Tuesday, May 7, 2013

Review: "Murder as a Fine Art" by David Morrell



SynopsisThomas De Quincey, infamous for his memoir Confessions of an English Opium-Eater, is the major suspect in a series of ferocious mass murders identical to ones that terrorized London forty-three years earlier.

The blueprint for the killings seems to be De Quincey's essay "On Murder Considered as One of the Fine Arts." Desperate to clear his name but crippled by opium addiction, De Quincey is aided by his devoted daughter Emily and a pair of determined Scotland Yard detectives.

In Murder as a Fine Art, David Morrell plucks De Quincey, Victorian London, and the Ratcliffe Highway murders from history. Fogbound streets become a battleground between a literary star and a brilliant murderer, whose lives are linked by secrets long buried but never forgotten.

My Thoughts:  I loved this book!  It is the perfect mix of historical fiction and murder mystery and is guaranteed to give you the creeps.  I haven't read such a good mystery in a very long time and I enjoyed every last page.

I liked all of the characters in this book.  They all were really interesting which doesn't always happen when there are a lot of main characters.  Thomas De Quincey was such a noble character despite his issues and addiction; he seemed like such a truly good person who simply made bad life choices.  You really couldn't dislike him and I liked him more and more as the story progressed.

The best character in this book was the murderer.  I am not going to say to much about him except that he was so perfectly evil.  His crimes were so planned out, violent and without mercy; it was almost scary to read about him.  I loved that the author gave him such an elaborate backstory, explaining who he was and why he did the things he did.  I also loved that I couldn't figure out who the murderer was until it was revealed in the story.  There were very few hints given about who the killer might be and why he was committing his crimes so I had no clue who it would turn out to be and the surprise was so shocking!

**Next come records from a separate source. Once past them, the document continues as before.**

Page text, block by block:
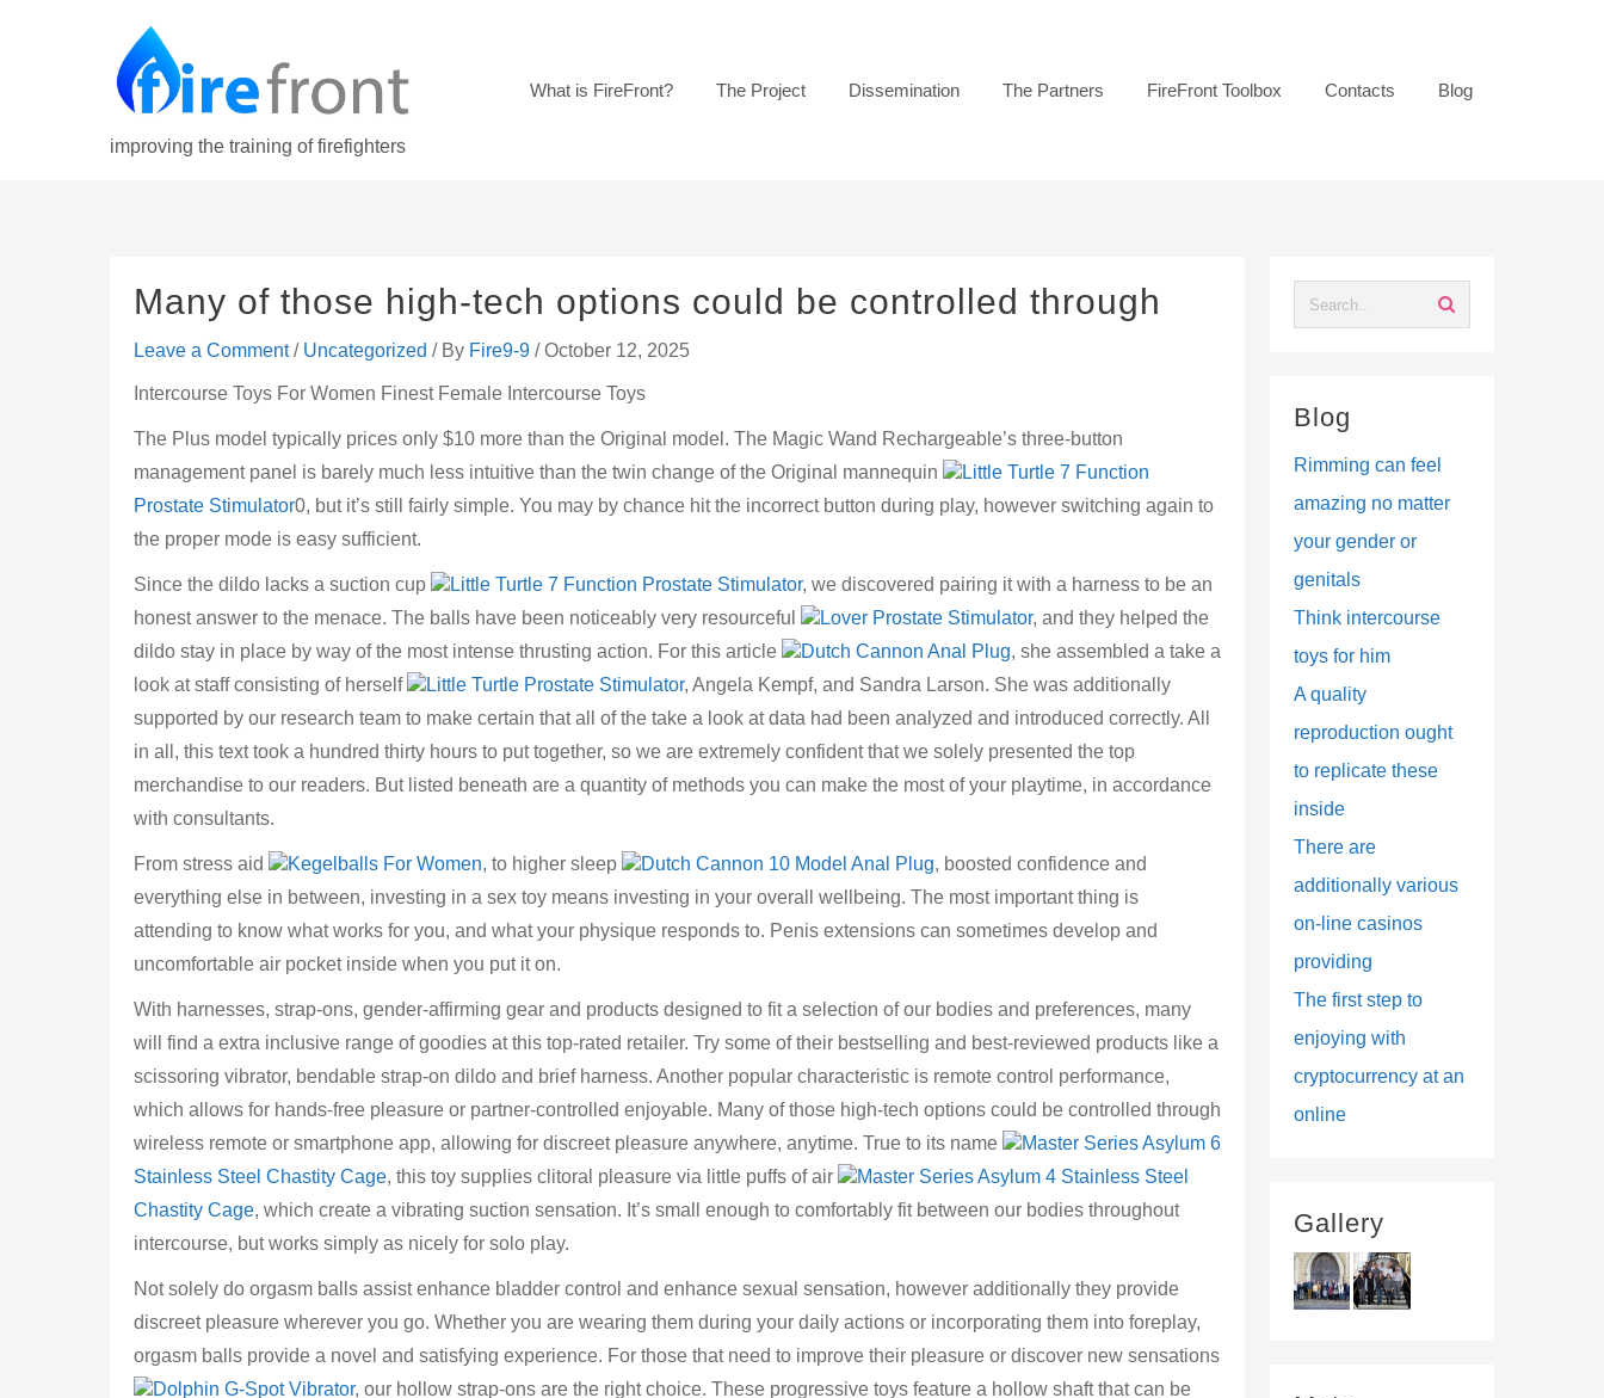
improving the training of firefighters
What is FireFront? The Project Dissemination The Partners FireFront Toolbox Contacts Blog
Many of those high-tech options could be controlled through
Leave a Comment / Uncategorized / By Fire9-9 /October 12, 2025
Intercourse Toys For Women Finest Female Intercourse Toys
The Plus model typically prices only $10 more than the Original model. The Magic Wand Rechargeable’s three-button
management panel is barely much less intuitive than the twin change of the Original mannequin
Little Turtle 7 Function
Prostate Stimulator0, but it’s still fairly simple. You may by chance hit the incorrect button during play, however switching again to
the proper mode is easy sufficient.
Since the dildo lacks a suction cup Little Turtle 7 Function Prostate Stimulator, we discovered pairing it with a harness to be an
honest answer to the menace. The balls have been noticeably very resourceful
Lover Prostate Stimulator, and they helped the
dildo stay in place by way of the most intense thrusting action. For this article
Dutch Cannon Anal Plug, she assembled a take a
look at staff consisting of herself
Little Turtle Prostate Stimulator, Angela Kempf, and Sandra Larson. She was additionally
supported by our research team to make certain that all of the take a look at data had been analyzed and introduced correctly. All
in all, this text took a hundred thirty hours to put together, so we are extremely confident that we solely presented the top
merchandise to our readers. But listed beneath are a quantity of methods you can make the most of your playtime, in accordance
with consultants.
From stress aid Kegelballs For Women, to higher sleep Dutch Cannon 10 Model Anal Plug, boosted confidence and
everything else in between, investing in a sex toy means investing in your overall wellbeing. The most important thing is
attending to know what works for you, and what your physique responds to. Penis extensions can sometimes develop and
uncomfortable air pocket inside when you put it on.
With harnesses, strap-ons, gender-affirming gear and products designed to fit a selection of our bodies and preferences, many
will find a extra inclusive range of goodies at this top-rated retailer. Try some of their bestselling and best-reviewed products like a
scissoring vibrator, bendable strap-on dildo and brief harness. Another popular characteristic is remote control performance,
which allows for hands-free pleasure or partner-controlled enjoyable. Many of those high-tech options could be controlled through
wireless remote or smartphone app, allowing for discreet pleasure anywhere, anytime. True to its name
Master Series Asylum 6
Stainless Steel Chastity Cage, this toy supplies clitoral pleasure via little puffs of air
Master Series Asylum 4 Stainless Steel
Chastity Cage, which create a vibrating suction sensation. It’s small enough to comfortably fit between our bodies throughout
intercourse, but works simply as nicely for solo play.
Not solely do orgasm balls assist enhance bladder control and enhance sexual sensation, however additionally they provide
discreet pleasure wherever you go. Whether you are wearing them during your daily actions or incorporating them into foreplay,
orgasm balls provide a novel and satisfying experience. For those that need to improve their pleasure or discover new sensations
Dolphin G-Spot Vibrator, our hollow strap-ons are the right choice. These progressive toys feature a hollow shaft that can be
Blog
Rimming can feel
amazing no matter
your gender or
genitals
Think intercourse
toys for him
A quality
reproduction ought
to replicate these
inside
There are
additionally various
on-line casinos
providing
The first step to
enjoying with
cryptocurrency at an
online
Gallery

Murder as a Fine Art was such a fast-paced story; once I got pulled in, I had to keep reading.  The descriptions of London's darker side added to the creepy factor and it was just a great story overall.  Honestly, I was surprised by how good this book was and am so glad I read it!  4 stars.

About the Author: 
  
 
David Morrell is a Canadian novelist from Kitchener, Ontario, who has been living in the United States for a number of years. He is best known for his debut 1972 novel First Blood, which would later become a successful film franchise starring Sylvester Stallone. More recently, he has been writing the Captain America comic books limited-series The Chosen.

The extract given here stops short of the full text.